SUMMARY The CNS of adult mammals, as compared to the peripheral nervous system of mammals or the nervous system of other organisms, has extremely limited capacity for axonal regeneration. Specific factors limiting adult mammalian regeneration of axons have been identified, but they provide an incomplete explanation for poor adult mammalian CNS regeneration. We have completed a genome-wide shRNA-based screen for endogenous genes limiting the repair of axons in the mammalian CNS. We have also conducted experiments to identify conserved genes that affect axon regeneration in the model organism C. elegans. Factors common to both experimental systems are expected to identify fundamental mechanisms in regeneration that are likely to affect the equivalent process in human patients. We aim to study and develop the translational potential of those evolutionarily conserved mechanisms here. From our studies we have selected one evolutionarily conserved pathway identified both in mouse cell culture and in C. elegans axon regeneration. It is bioinformatically the most enriched gene set in the primary mammalian screen data, with multiple family members identified, and also regulates regeneration in C. elegans. The relevance of the pathway will be tested in preclinical models of traumatic spinal cord injury. Multiple steps in the pathway will be assessed in rodent spinal cord injury models. Both gene deletion strains and pharmacological inhibition will be studied to provide a validated pathway for future therapeutic development. While we will focus on one particular pathway regulating membrane traffic in the axon, we will utilize both laser axotomy and mouse spinal cord traumatic injury to explore additional pathways identified in the primary screen. This project builds on genetic screens in the mature mammalian central nervous system and C. elegans to analyze novel mechanisms that promote axon regeneration after mammalian spinal cord injury. The findings will have high relevance for the development of novel therapeutics for neurological disorders.

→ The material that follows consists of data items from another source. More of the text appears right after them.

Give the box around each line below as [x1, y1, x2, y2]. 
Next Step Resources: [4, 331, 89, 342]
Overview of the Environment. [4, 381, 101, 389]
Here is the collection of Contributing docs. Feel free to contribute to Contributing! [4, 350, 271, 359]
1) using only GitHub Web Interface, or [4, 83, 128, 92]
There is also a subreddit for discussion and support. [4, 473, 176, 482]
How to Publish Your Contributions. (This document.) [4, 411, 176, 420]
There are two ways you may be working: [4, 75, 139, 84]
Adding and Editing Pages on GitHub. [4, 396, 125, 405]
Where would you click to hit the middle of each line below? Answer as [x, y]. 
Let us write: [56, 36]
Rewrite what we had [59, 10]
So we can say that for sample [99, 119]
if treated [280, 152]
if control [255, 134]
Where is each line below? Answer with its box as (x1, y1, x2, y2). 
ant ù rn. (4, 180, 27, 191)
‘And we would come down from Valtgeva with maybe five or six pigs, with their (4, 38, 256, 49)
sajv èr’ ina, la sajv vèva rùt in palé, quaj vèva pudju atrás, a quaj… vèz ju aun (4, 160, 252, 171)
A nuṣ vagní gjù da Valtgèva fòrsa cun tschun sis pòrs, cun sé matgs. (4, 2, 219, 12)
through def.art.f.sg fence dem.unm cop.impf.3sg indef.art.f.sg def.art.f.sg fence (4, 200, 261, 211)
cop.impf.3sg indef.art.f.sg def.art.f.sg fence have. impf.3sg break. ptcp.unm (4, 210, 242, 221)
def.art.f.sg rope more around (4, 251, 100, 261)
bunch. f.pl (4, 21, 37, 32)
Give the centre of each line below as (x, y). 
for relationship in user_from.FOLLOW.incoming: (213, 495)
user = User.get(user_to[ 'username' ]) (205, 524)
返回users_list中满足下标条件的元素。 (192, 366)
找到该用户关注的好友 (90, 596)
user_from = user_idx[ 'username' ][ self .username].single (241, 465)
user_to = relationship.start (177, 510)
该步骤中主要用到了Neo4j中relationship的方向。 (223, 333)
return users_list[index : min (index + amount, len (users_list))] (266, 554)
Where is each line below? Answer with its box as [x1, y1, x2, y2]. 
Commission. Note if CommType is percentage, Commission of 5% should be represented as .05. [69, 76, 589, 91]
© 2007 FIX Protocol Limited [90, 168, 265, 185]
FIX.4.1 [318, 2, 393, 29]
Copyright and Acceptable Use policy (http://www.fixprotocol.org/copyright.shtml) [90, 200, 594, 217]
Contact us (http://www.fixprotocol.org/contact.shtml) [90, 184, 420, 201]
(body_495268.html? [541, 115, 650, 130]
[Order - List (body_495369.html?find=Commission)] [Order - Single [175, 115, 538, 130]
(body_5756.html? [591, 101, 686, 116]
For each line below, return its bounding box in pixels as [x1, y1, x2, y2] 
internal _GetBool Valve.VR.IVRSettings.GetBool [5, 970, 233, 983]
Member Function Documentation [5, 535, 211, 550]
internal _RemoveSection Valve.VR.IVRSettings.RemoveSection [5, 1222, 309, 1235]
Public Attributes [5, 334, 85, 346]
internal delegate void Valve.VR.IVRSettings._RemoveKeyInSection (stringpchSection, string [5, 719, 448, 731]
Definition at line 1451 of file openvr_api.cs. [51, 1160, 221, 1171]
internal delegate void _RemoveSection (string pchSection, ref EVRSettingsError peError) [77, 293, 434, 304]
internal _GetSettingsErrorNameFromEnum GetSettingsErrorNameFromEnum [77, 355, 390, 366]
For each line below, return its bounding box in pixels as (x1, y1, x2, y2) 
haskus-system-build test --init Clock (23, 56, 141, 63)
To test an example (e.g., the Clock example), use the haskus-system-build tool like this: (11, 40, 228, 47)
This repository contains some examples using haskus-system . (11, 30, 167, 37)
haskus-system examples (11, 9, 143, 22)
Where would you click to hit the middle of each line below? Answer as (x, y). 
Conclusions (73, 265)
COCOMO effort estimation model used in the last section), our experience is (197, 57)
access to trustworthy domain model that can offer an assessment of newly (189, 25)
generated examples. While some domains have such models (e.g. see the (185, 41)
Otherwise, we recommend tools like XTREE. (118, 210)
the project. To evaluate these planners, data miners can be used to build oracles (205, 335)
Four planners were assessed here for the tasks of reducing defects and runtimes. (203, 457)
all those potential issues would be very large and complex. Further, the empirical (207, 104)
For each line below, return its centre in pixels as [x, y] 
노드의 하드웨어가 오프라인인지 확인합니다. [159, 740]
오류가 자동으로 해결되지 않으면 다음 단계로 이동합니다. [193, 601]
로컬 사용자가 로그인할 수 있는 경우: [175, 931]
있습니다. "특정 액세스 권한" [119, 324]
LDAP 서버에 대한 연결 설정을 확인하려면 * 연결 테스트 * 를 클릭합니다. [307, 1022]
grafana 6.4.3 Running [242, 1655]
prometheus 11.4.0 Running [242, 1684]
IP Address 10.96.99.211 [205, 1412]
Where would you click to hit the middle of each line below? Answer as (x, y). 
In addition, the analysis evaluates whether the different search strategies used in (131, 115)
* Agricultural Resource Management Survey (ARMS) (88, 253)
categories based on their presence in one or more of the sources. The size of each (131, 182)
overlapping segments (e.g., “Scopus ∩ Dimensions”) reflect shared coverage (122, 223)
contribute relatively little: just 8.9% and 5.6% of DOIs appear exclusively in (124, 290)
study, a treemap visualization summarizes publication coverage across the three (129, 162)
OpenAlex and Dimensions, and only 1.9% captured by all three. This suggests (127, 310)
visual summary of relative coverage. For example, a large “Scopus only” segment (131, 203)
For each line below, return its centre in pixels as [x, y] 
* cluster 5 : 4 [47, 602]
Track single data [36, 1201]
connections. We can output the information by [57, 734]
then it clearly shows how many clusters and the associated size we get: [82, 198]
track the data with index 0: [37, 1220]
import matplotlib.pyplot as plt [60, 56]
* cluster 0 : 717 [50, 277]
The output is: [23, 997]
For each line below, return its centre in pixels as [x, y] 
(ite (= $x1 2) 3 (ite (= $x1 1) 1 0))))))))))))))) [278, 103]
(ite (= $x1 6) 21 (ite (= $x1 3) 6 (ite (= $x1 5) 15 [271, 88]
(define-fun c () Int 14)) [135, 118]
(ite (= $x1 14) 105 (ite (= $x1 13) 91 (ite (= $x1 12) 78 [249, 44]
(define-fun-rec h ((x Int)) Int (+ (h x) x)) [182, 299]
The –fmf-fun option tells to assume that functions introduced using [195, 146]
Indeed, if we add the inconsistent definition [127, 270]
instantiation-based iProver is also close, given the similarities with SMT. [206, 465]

摘要 成年哺乳动物的中枢神经系统，与哺乳动物的周围神经系统或神经系统相比 轴突再生能力极其有限。特定的限制因素 成年哺乳动物轴突的再生已被确认，但它们提供了对 成年哺乳动物中枢神经系统再生能力差。我们已经完成了基于shRNA的全基因组筛选 限制哺乳动物中枢神经系统轴突修复的内源性基因。我们还进行了一些实验 在模式生物秀丽线虫中识别影响轴突再生的保守基因。共同因素 这两个实验系统都有望确定再生的基本机制 很可能会影响人类患者的相同过程。我们的目标是研究和开发 这些进化上保守的机制的翻译潜力。 从我们的研究中，我们选择了一条在小鼠细胞培养中发现的进化保守的途径 线虫的轴突再生。这是生物信息学上最丰富的基因集在初级 哺乳动物的筛选数据，识别出多个家庭成员，也调节线虫的再生。 该途径的相关性将在创伤性脊髓损伤的临床前模型中进行测试。多步骤 将在啮齿动物脊髓损伤模型中进行评估。基因缺失菌株和 将对药物抑制进行研究，为未来的治疗开发提供一条有效的途径。 虽然我们将专注于调节轴突中膜交通的一种特殊途径，但我们将利用这两种激光 轴突切断和小鼠脊髓创伤性损伤探索在初级筛选中确定的其他途径。 该项目建立在成熟哺乳动物中枢神经系统和线虫的遗传屏幕上，以 分析哺乳动物脊髓损伤后促进轴突再生的新机制。调查结果 将对神经系统疾病的新疗法的开发具有很高的相关性。